→ TASK REQUIREMENTS
Below is the data. Give it again, complete and exact.

Stored records:
>>

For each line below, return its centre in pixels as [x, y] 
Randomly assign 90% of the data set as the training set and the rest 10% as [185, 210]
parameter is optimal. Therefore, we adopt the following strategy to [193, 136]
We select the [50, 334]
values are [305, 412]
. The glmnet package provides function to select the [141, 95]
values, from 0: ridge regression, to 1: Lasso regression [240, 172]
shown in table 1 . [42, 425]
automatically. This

<<

→ OUTPUT
For each line below, return its centre in pixels as [x, y] 
Randomly assign 90% of the data set as the training set and the rest 10% as [185, 210]
parameter is optimal. Therefore, we adopt the following strategy to [193, 136]
We select the [50, 334]
values are [305, 412]
. The glmnet package provides function to select the [141, 95]
values, from 0: ridge regression, to 1: Lasso regression [240, 172]
shown in table 1 . [42, 425]
automatically. This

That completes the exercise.